Krisis subprime yang menimpa bank-bank besar di Amerika menyampaikan pesan yang jelas bahwa sebuah bank akan lebih baik untuk setia pada core business-nya. Sebab, kompetensi sumber daya yang dimiliki di bank tersebut tersedia untuk pengembangan core business tersebut.
Hal ini terlihat dari tindakan manajemen UBS yang mengambil pelajaran dari krisis yang menghantam mereka. Mereka menyatakan akan kembali berfokus pada bisnis wealth management yang merupakan keahlian mereka.
Hal yang sama juga dilakukan Citigroup, yang menyatakan akan kembali berfokus pada consumer banking dan retail banking, yang merupakan kekuatan utama mereka. Memang tidak ada salahnya mencoba berdiversifikasi ke area yang bukan merupakan core business. Tapi, diverifikasi tersebut harus dikelola sedemikian rupa, sehingga bidang bisnis baru yang dimasuki tidak mendominasi sumber daya perusahaan.
Pelajaran lain yang dapat ditarik dari krisis tersebut adalah pentingnya manajemen risiko dalam pengelolaan sebuah bank, seberapa aman pun asumsi yang mendasari suatu bisnis. Kata-kata yang diucapkan Michael Douglas dalam film Wall Street bahwa “greed is good’ ternyata tidak berlaku. Greed is bad adalah apa yang dialami New Century Financial, penyedia KPR terbesar di AS yang karena keserakahan manajemennya—untuk mengeruk untung sebanyak-banyaknya—dan mengabaikan pengelolaan risiko yang prudent membuat mereka bangkrut.

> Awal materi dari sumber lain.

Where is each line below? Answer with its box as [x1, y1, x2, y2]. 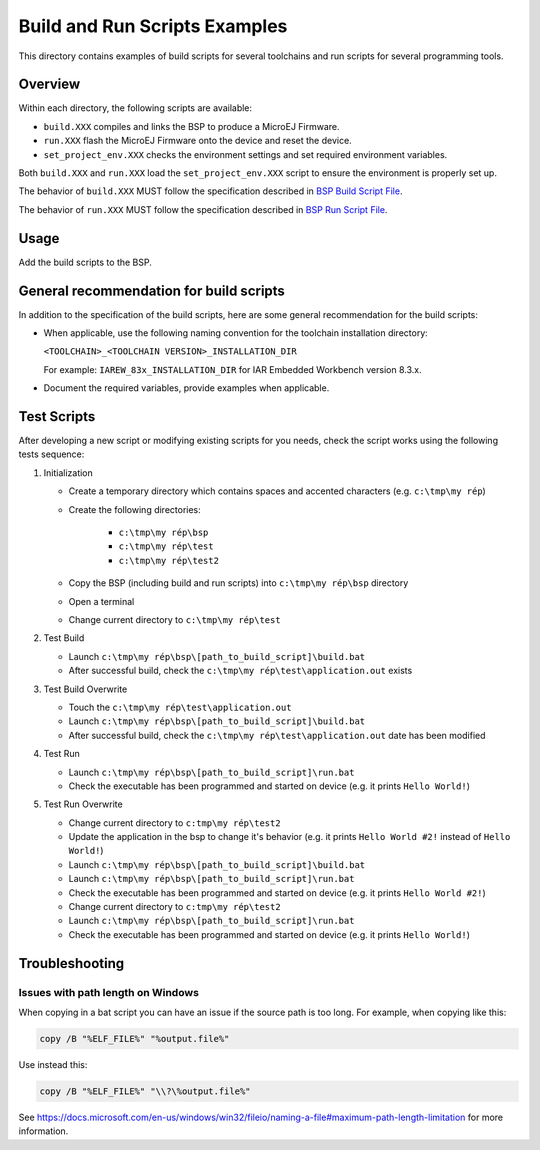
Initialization [43, 466, 94, 479]
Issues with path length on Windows [18, 985, 200, 999]
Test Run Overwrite [43, 798, 124, 810]
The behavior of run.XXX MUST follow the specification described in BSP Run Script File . [18, 203, 388, 215]
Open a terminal [68, 595, 135, 607]
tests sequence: [18, 448, 85, 460]
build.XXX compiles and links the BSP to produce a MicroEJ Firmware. [43, 120, 340, 132]
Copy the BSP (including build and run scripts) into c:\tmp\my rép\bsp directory [68, 577, 409, 589]
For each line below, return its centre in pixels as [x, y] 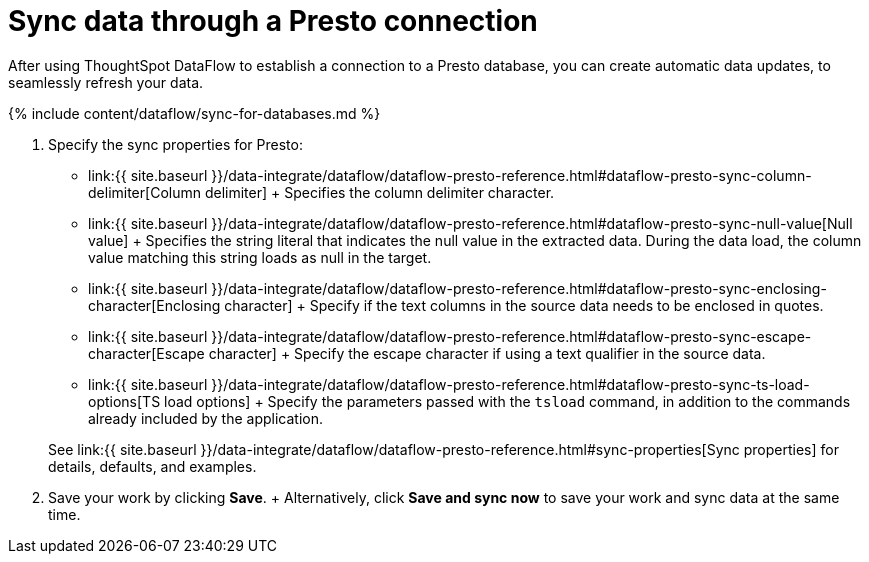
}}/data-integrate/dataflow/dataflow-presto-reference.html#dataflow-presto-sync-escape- [511, 336]
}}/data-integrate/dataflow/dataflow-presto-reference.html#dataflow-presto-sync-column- [511, 175]
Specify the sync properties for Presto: [175, 144]
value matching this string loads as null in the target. [260, 257]
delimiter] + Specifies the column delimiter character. [379, 192]
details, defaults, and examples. [152, 466]
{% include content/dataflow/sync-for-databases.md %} [194, 113]
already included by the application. [205, 418]
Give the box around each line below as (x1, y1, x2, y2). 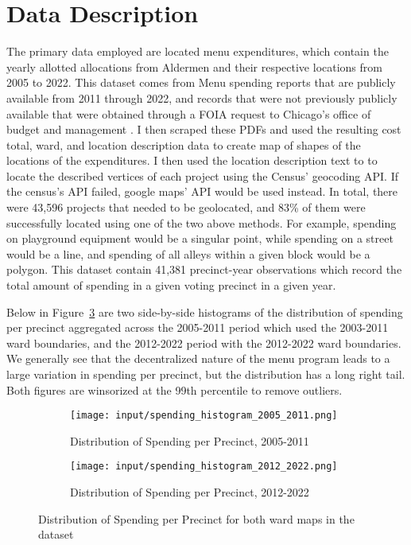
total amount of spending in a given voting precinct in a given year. (6, 277, 336, 294)
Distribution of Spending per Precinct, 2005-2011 (70, 432, 309, 449)
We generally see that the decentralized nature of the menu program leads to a (6, 350, 390, 367)
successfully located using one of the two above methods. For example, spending (6, 214, 397, 231)
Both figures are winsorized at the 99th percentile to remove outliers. (6, 381, 343, 398)
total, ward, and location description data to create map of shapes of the (6, 136, 361, 153)
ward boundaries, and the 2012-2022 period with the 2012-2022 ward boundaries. (6, 334, 401, 351)
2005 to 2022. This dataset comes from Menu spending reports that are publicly (6, 74, 396, 91)
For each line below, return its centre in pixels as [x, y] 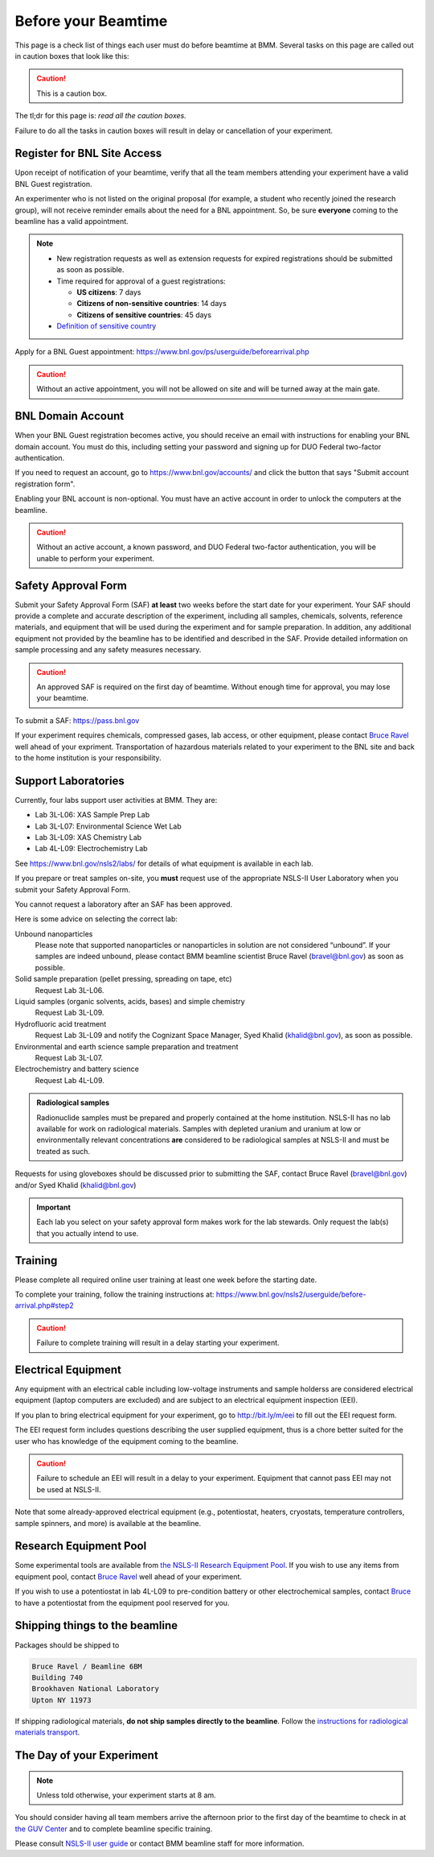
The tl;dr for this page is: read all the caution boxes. [100, 116]
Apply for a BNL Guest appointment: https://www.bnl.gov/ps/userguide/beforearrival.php [162, 352]
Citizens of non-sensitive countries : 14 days [151, 304]
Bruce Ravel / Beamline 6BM [87, 1666]
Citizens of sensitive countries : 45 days [144, 315]
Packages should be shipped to [67, 1645]
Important [54, 1207]
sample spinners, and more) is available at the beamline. [108, 1523]
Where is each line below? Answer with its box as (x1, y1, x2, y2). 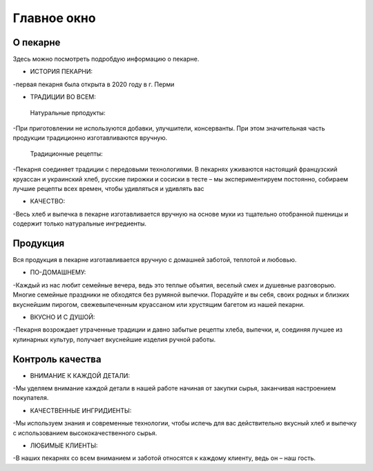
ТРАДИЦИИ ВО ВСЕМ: (30, 93, 97, 101)
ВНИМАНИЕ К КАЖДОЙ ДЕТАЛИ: (30, 371, 131, 379)
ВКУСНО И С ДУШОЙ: (30, 313, 95, 321)
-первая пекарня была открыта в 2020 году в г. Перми (12, 80, 175, 88)
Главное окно (12, 10, 96, 26)
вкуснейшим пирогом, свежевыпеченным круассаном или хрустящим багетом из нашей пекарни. (12, 300, 305, 308)
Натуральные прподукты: (30, 108, 106, 117)
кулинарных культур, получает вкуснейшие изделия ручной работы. (12, 335, 216, 343)
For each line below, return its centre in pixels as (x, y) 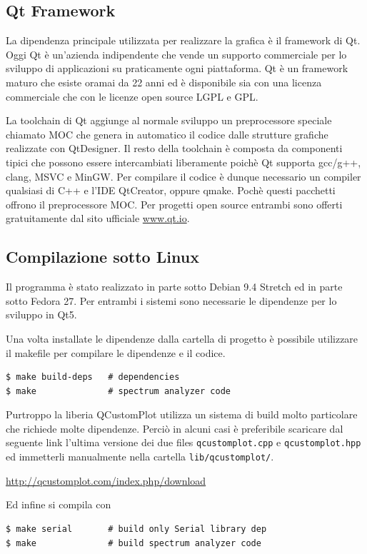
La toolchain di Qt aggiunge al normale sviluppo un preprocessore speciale (169, 120)
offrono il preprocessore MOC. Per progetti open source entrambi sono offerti (174, 204)
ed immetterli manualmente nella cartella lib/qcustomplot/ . (140, 457)
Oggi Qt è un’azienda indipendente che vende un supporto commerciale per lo (176, 54)
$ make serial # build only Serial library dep (136, 529)
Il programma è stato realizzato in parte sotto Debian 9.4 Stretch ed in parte (174, 287)
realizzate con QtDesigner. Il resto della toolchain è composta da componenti (174, 148)
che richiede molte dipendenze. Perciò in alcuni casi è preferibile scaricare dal (175, 428)
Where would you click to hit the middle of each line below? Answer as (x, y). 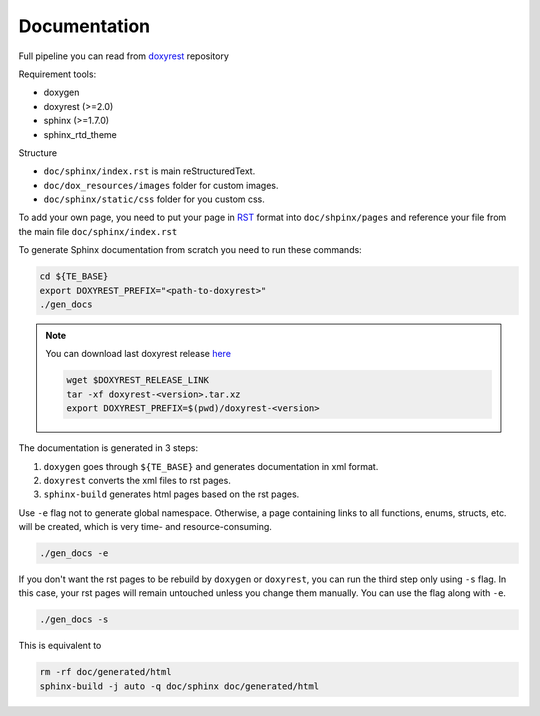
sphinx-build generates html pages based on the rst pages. (171, 494)
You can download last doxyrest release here (138, 354)
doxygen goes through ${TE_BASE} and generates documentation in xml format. (211, 466)
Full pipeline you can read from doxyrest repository (124, 56)
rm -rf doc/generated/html (105, 672)
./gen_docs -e (74, 553)
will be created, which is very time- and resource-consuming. (145, 527)
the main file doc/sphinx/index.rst (98, 231)
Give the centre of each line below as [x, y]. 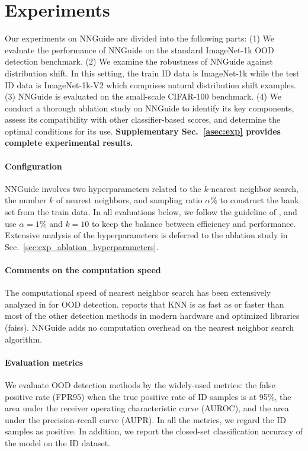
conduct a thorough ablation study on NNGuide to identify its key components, [150, 108]
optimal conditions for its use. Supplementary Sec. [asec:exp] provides [143, 131]
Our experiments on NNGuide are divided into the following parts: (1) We [140, 38]
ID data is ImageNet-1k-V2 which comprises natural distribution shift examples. [150, 84]
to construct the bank [259, 200]
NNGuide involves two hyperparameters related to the [103, 188]
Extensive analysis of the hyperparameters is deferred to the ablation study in [146, 235]
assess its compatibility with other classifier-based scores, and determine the [143, 119]
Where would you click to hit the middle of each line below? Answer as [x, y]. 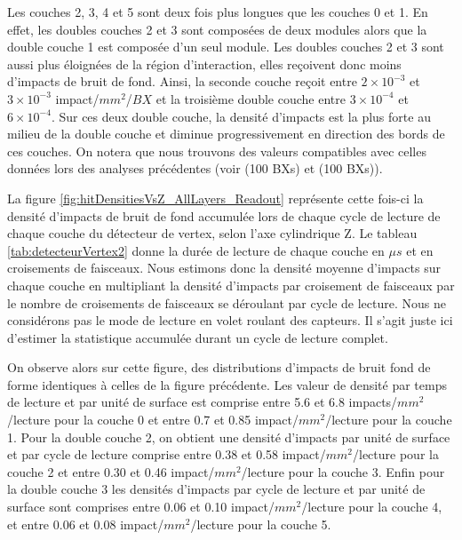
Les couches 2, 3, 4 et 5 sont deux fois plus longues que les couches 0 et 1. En [218, 12]
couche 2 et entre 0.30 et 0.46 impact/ [111, 471]
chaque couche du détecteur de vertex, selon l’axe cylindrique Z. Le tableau [212, 233]
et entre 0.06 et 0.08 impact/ [86, 524]
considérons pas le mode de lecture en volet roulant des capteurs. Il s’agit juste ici [230, 320]
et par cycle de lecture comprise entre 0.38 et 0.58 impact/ [167, 454]
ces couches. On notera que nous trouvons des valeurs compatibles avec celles [217, 151]
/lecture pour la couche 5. [261, 524]
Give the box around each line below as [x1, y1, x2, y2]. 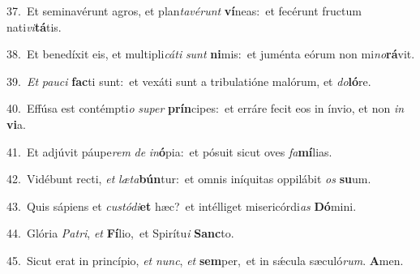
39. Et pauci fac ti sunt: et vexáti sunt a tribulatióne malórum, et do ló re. [6, 72, 371, 89]
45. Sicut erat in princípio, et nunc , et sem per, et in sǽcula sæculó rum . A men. [6, 251, 404, 268]
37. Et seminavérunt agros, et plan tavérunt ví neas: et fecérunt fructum [6, 2, 362, 19]
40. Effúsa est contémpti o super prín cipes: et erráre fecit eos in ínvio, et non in [6, 100, 405, 117]
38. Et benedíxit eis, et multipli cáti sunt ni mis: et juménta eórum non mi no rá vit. [6, 45, 415, 62]
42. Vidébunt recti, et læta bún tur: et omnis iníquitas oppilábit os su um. [6, 170, 371, 187]
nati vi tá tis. [6, 18, 62, 35]
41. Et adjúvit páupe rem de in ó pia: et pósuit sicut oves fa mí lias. [6, 143, 332, 160]
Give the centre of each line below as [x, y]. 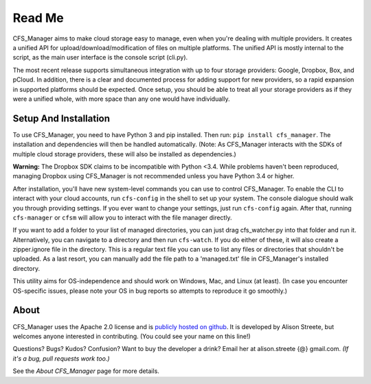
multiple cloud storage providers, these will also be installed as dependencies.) [124, 154]
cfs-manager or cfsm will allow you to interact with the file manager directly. [122, 217]
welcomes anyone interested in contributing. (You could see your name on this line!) [132, 336]
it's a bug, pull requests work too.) [61, 358]
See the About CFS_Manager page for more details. [86, 371]
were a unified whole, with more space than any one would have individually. [121, 99]
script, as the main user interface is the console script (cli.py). [100, 58]
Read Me [38, 18]

Pesan dan hikmah dari krisis subprime tersebut perlu dicermati manajemen bank-bank di Indonesia, terutama di saat saat perbankan Indonesia sudah terlihat kencang berekspansi. Mentalitas “me too”—beramai ramai terjun ke suatu segmen bisnis tertentu hanya karena segmen bisnis tersebut terlihat sangat menguntungkan dan terlihat “aman”, atau lebih parah lagi karena segmen tersebut mempunyai nilai politik yang tinggi tanpa menghitung-hitung secara cermat ketersediaan dan kemampuan sumber daya yang dimiliki serta risiko yang ada—akan menjadi jalan yang menuntun menuju kehancuran dan bahkan kebangkrutan (sumber:infobanknews).